Hunnigan straightened in her chair. "He has a sister."

Leon raised an eyebrow.


The ride home proved much more comfortable. The cab was newer, cleaner and had heat. The hack —a jumpy little Mexican with jumpy little eyes— took no interest in him, and there was good music on the radio.

And yet he was anything but comfortable. He felt like ten year-old Leon Scott, fidgeting in catechism while the fleeting Chicago summer bloomed outside. He knew he should take the cab back to The Umbrella. He should put on his fresh suit and pound a few Rusty Nails with the afternoon fossils at the lounge. He should eat a T-Bone, have Carlos fetch the Jaguar and do a reconnaissance of Chris Redfield's fine establishment. He definitely should introduce himself to a certain Claire Marie Redfield.

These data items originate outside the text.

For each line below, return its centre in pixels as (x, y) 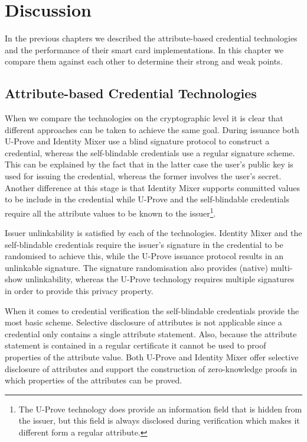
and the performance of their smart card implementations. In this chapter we (144, 49)
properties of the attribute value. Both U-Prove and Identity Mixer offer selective (152, 357)
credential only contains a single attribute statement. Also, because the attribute (151, 333)
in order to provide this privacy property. (79, 291)
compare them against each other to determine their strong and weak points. (144, 61)
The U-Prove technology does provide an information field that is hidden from (160, 409)
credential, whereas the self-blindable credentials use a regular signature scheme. (150, 152)
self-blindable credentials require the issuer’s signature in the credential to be (144, 244)
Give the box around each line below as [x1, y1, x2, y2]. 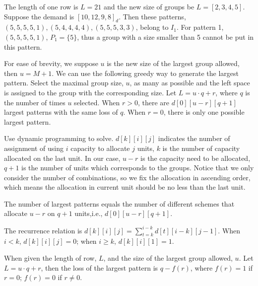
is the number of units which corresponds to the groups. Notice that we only [21, 162, 254, 173]
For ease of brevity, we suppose [4, 58, 98, 69]
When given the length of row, [4, 252, 97, 263]
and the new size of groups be [103, 1, 194, 11]
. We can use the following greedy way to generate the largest [52, 68, 239, 78]
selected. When [74, 97, 120, 107]
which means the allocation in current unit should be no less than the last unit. [4, 182, 246, 192]
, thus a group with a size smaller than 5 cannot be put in [77, 31, 254, 42]
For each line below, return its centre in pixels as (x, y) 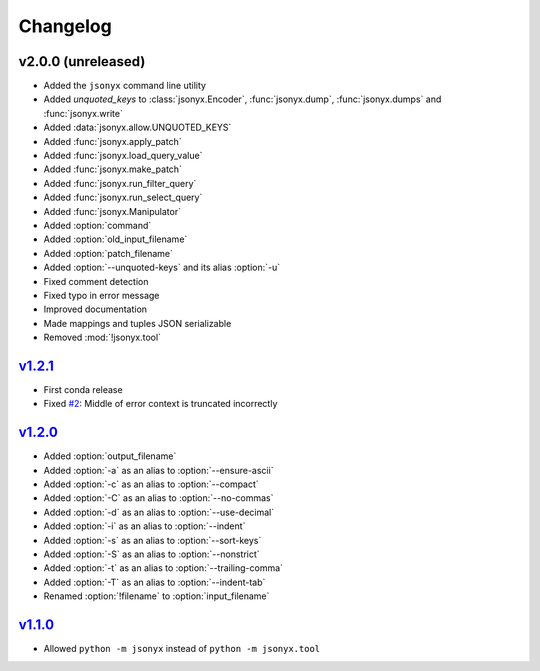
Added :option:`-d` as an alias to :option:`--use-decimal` (159, 512)
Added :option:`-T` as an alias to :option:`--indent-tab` (154, 582)
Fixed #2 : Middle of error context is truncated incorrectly (160, 404)
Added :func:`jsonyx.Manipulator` (112, 211)
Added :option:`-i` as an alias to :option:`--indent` (144, 526)
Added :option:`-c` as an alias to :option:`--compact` (151, 484)
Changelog (65, 26)
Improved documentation (95, 309)
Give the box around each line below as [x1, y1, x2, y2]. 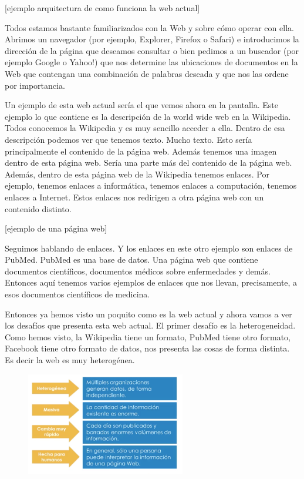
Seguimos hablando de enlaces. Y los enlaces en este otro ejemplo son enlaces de [5, 242, 293, 254]
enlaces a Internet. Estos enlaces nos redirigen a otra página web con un [5, 190, 264, 203]
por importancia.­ [5, 79, 65, 91]
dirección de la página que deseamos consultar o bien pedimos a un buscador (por [5, 44, 299, 56]
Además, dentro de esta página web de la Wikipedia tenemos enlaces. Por [5, 168, 269, 180]
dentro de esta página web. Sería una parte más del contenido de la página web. [5, 156, 292, 169]
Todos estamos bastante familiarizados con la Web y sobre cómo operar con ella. [5, 21, 294, 34]
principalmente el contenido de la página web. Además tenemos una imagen [5, 145, 277, 157]
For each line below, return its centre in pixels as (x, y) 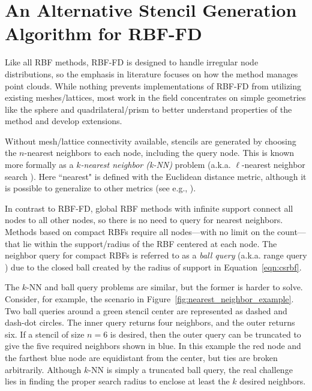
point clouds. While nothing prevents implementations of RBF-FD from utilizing (153, 85)
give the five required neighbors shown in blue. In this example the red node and (153, 346)
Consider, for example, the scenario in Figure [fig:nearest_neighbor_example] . (149, 299)
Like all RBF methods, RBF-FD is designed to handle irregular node (132, 62)
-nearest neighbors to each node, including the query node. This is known (159, 153)
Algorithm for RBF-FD (103, 33)
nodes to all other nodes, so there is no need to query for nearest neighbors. (144, 220)
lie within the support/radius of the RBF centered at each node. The (150, 243)
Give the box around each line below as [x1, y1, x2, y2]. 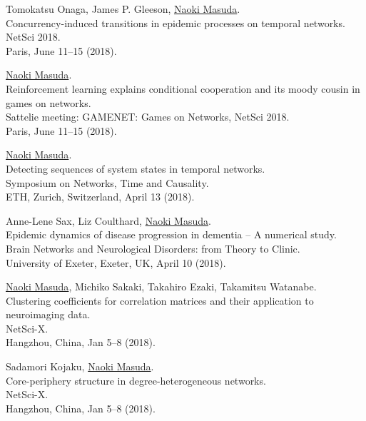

He knew these things, just as he knew that The Lord was in heaven, tallying every transgression, itemising every vice. And in typical Leon Kennedy form, he would ignore these axioms and resign himself to his base urge.

That ivory-skinned masturbation. Every word a lie. Every bone, sinew, and fibre was borne of deceit.

The cab passed a street vendor selling frostbitten flowers in cellophane placentas. Front and center among the sagging roses and chrysanthemums was a newer batch of Asiatic Lilies.

And he knew just where his Asiatic Lily was waiting. Le Papillion lingered on the other side of city limits, just outside of Paradise, peddling her supple narcotic.

"Hey, Champ." Leon tapped the hack's shoulder.

The hack's eyes pinballed to the rearview.

"Change of plans. Drop me off at the corner of Tropicana and Audrie.

The hack threw him a knowing smile before turning the cab southbound.